Parag Mallick, Nautilus's cofounder and chief scientist, said in an email that the paper "makes some great points about the challenges of proteomics analysis, particularly with regard to dynamic range."
He suggested, though, that the authors did not address one of the main advantages of single-molecule approaches — the fact that the identifiability of molecules is not linked to their abundance.
"In [mass spec] low-abundance species are less likely to have peptides ionize, and then when ionized, they generate less ions, which can make for poorer MS/MS spectra that are harder to identify," he said. "In single-molecule methods, abundance and identifiability are decoupled as each molecule is studied independently."
Single-molecule methods also offer the possibility of more finely grained analyses, allowing researchers to more accurately measure specific protein forms, including rare variants, that might go undetected in a typical mass spec experiment.
Of course, this requires sufficient dynamic range to ensure the instrument gets a chance to study these low-abundance single molecules.
Henry Brinkerhoff, a postdoctoral researcher at the University of Washington whose work focuses on nanopore-based protein sequencing, acknowledged that current single-molecule technologies lack the scale to tackle proteome-wide experiments.
While the feasibility of large-scale nanopore-based protein sequencing has yet to be demonstrated, assuming it does prove possible, a chip with 1,000 nanopores on it could plausibly sequence perhaps a million proteins per hour "if you're really lucky and everything is going nicely," Brinkerhoff said. "If you stack 100 of those chips, you're still like a factor of 100 away from what you really need."
He is optimistic, though, that the density of such arrays can be increased significantly.
"There's no reason why the density of nanopore experiments can't be increased by factors of 10, 100, 1,000," he said. "The fundamental limitation is how many individually addressable electrodes can you cram onto a chip, and that is a question that is well answered just by looking at a [charge-coupled device] for a camera.
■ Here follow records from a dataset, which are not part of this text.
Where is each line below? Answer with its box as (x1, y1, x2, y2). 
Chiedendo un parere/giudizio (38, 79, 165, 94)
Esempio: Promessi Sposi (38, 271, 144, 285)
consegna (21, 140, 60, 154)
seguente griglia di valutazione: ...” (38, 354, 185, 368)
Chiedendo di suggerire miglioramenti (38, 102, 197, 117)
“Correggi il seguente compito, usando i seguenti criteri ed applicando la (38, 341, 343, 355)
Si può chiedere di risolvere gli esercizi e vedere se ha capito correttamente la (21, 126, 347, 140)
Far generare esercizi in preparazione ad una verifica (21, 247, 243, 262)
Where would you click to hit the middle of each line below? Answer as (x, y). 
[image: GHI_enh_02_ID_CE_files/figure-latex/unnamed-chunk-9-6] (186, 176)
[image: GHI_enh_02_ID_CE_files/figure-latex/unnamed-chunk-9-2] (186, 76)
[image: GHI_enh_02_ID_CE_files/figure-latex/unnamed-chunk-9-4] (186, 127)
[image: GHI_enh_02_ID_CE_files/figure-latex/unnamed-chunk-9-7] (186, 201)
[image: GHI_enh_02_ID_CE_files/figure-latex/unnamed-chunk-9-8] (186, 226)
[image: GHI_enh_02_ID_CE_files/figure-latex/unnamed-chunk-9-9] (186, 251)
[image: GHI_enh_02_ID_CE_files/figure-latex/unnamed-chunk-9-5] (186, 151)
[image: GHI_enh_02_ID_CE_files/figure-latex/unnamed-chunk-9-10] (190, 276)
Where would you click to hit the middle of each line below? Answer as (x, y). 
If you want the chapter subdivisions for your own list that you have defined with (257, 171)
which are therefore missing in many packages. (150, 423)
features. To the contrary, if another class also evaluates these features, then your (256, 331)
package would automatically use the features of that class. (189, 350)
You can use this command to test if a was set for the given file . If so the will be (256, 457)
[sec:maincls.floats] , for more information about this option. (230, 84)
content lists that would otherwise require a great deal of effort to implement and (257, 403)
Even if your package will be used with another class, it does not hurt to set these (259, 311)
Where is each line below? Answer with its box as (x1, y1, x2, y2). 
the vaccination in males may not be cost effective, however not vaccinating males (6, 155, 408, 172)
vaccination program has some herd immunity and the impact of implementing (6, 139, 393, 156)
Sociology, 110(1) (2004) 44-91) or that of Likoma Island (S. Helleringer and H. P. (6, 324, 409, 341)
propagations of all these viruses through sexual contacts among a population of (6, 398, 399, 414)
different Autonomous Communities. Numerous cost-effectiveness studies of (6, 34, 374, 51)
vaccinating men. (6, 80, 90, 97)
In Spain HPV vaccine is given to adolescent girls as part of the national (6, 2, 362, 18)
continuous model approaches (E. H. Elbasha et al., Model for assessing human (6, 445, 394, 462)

You can get a chip that has gigapixels."
Amit Meller, professor of biomedical engineering at Technion – Israel Institute of Technology, likewise said he believes that massively scaling nanopore-based measurements is possible, at least in theory.
"I think that we have all the components that we need to build a chip like this," he said. "In terms of basic science and what we understand about nanopores, I think we do have what we need."
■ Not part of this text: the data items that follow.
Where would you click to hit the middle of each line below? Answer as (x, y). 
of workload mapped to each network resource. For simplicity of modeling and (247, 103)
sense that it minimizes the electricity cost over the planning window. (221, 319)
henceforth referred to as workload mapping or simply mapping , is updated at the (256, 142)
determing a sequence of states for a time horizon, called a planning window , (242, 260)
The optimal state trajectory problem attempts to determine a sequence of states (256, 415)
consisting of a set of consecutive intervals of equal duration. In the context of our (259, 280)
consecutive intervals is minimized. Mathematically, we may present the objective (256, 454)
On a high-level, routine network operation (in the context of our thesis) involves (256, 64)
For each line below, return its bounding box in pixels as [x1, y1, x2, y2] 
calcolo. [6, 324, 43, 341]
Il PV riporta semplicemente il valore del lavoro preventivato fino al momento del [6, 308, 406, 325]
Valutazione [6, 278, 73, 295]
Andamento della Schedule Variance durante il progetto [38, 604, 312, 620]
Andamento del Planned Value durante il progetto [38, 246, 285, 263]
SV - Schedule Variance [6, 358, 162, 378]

However, he added, "there is a gap between what people have done in labs [and] building a system that is working."
For nanopores, the issue is largely one of "taking the fabrication process of nanopores from the laboratory to the mainstream fabrication facilities, [and] adapting these processes to the tools that are used in advanced nanofabrication," he said. "If that is done, you could have a huge breakthrough."
Meller is also exploring protein separation approaches including chip-based chromatography and electrophoresis that could be coupled to single-molecule techniques. In 2020, he and his colleagues published a paper in Nature Scientific Reports in which they presented a device for on-chip gel electrophoresis and used it to separate proteins isolated from a human cancer cell line.
"You can now produce nanochips that would separate millions of proteins by mass-to-charge ratio and do it very effectively," he said. "I think this would be very useful because it basically takes the whole proteome, separates it by mass or mass-to-charge-ratio, and then you can use single-molecule identification downstream."
"This is definitely something that I am very interested in," he said.